In brief: South Korea's inaugural lunar expedition is still on track to launch next summer, the country's Ministry of Science and ICT has confirmed. The mission is scheduled for lift-off in August 2022 and will hitch a ride to space courtesy of SpaceX's Falcon 9 rocket. The probe will take roughly three months to reach its destination and position itself in orbit.

Phase one of the mission aims to put a probe into orbit around the Moon. It'll carry a handful of useful instruments including ShadowCam, a NASA instrument that will map the permanently shadowed regions of the Moon to search for minerals that could be harvested to support future missions. It was developed by researchers at Arizona State University and Malin Space Science Systems as the US' contribution to South Korea's mission.

(The ShadowCam instrument will acquire images of shadowed regions of the moon using a high-resolution camera, telescope, and highly sensitive sensors.)

As The Register highlights, the orbiter will also be rigged with equipment to conduct Delay-Tolerant Networking (DTN) tests. DTN is an approach to computer networking that seeks to address technical issues that may arise when a network lacks continuous connectivity.

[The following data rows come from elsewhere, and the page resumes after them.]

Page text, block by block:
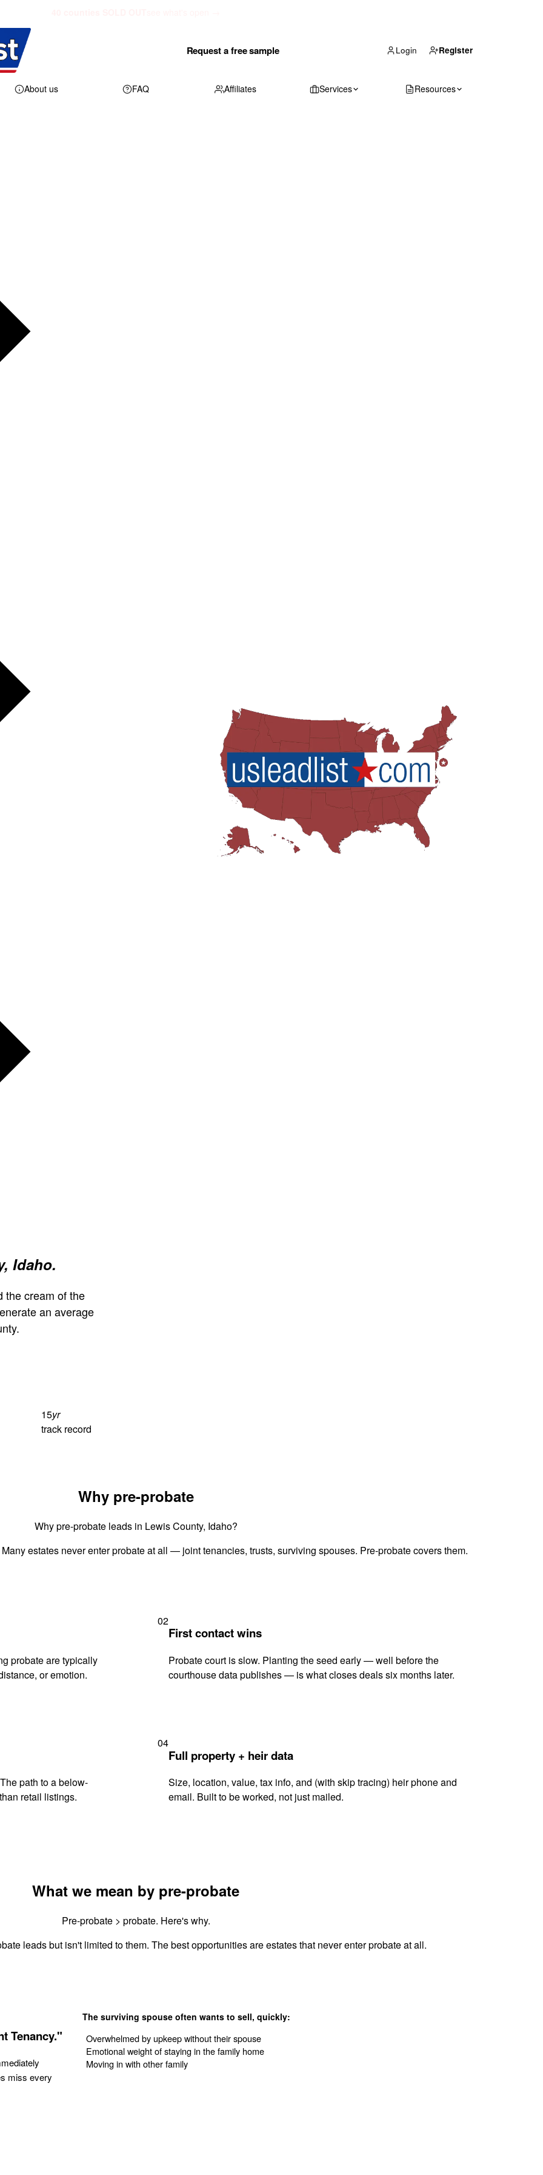
Request a free sample Login Register
About us FAQ Affiliates Services Resources
Idaho.
the cream of the
an average
15yr
track record
Why pre-probate
Why pre-probate leads in Lewis County, Idaho?
estates never enter probate at all — joint tenancies, trusts, surviving spouses. Pre-probate covers them.
probate are typically
or emotion.
02
First contact wins
Probate court is slow. Planting the seed early — well before the
courthouse data publishes — is what closes deals six months later.
path to a below-
retail listings.
04
Full property + heir data
Size, location, value, tax info, and (with skip tracing) heir phone and
email. Built to be worked, not just mailed.
What we mean by pre-probate
Pre-probate > probate. Here's why.
leads but isn't limited to them. The best opportunities are estates that never enter probate at all.
Tenancy."
miss every
The surviving spouse often wants to sell, quickly:
Overwhelmed by upkeep without their spouse
Emotional weight of staying in the family home
Moving in with other family
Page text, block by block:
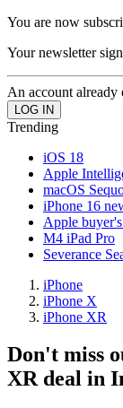
You are now
Your newsletter
An account already
Trending
iOS 18
Apple
macOS
iPhone 16
Apple
M4 iPad Pro
Severance
iPhone
iPhone X
iPhone XR
Don't miss
XR deal in
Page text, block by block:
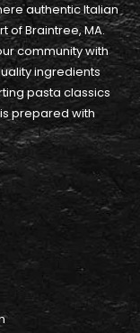
authentic Italian
of Braintree, MA.
community with
ingredients
pasta classics
prepared with
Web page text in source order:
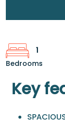
1
Bedrooms
Key
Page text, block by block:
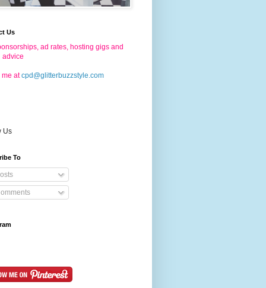
Us
ad rates, hosting gigs and
advice
at cpd@glitterbuzzstyle.com
Us
To
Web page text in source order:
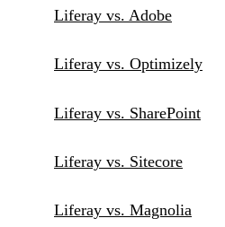
Liferay vs. Adobe
Liferay vs. Optimizely
Liferay vs. SharePoint
Liferay vs. Sitecore
Liferay vs. Magnolia
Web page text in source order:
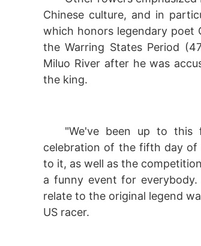
Chinese culture, and in
which honors legendary poet
the Warring States Period
Miluo River after he was
the king.
"We've been up to this
celebration of the fifth day of
to it, as well as the
a funny event for
relate to the original legend
US racer.
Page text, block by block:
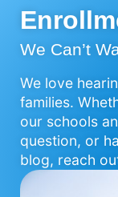
We Can’t
We love
families.
our schools
question, or
blog, reach
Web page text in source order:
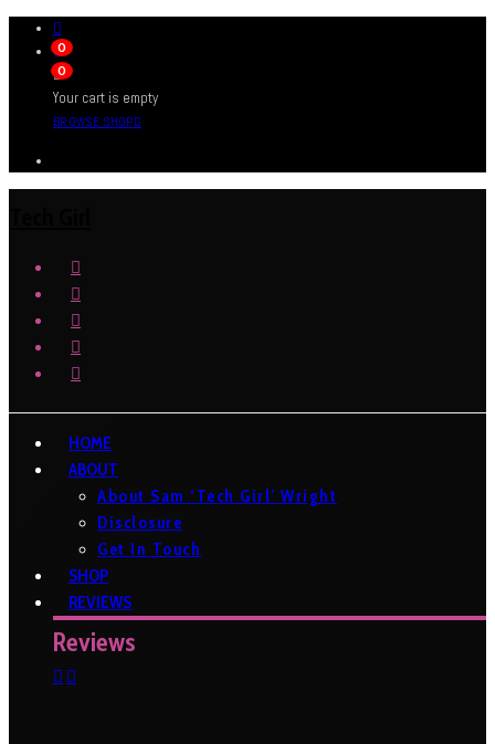
0
0
Your cart is empty
BROWSE SHOP
HOME
ABOUT
About Sam ‘Tech Girl’ Wright
Disclosure
Get In Touch
SHOP
REVIEWS
Reviews
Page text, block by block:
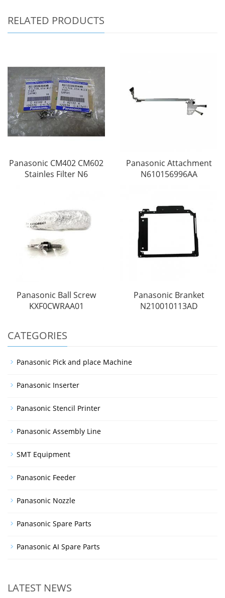
RELATED PRODUCTS
Panasonic CM402 CM602
Stainles Filter N6
Panasonic Attachment
N610156996AA
Panasonic Ball Screw
KXF0CWRAA01
Panasonic Branket
N210010113AD
CATEGORIES
Panasonic Pick and place Machine
Panasonic Inserter
Panasonic Stencil Printer
Panasonic Assembly Line
SMT Equipment
Panasonic Feeder
Panasonic Nozzle
Panasonic Spare Parts
Panasonic AI Spare Parts
LATEST NEWS
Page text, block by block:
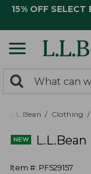
15% OFF SELECT
search
returned.
Search:
L.L.Bean Clothing
Item #: PF529157

We'll eventually reach a point where network connectivity in space becomes a necessity, but existing Earth-based solutions likely won't be ideal because they were not designed with many minutes of latency in mind, like what would happen when an "access point" dips behind the Moon for a few hours. DTN could address this by modifying the networking stack.

South Korea's probe is also expected to measure the Moon's magnetosphere.

Phase two will include an orbiter, a lander and a rover to gather even more information, and is expected to launch in 2025.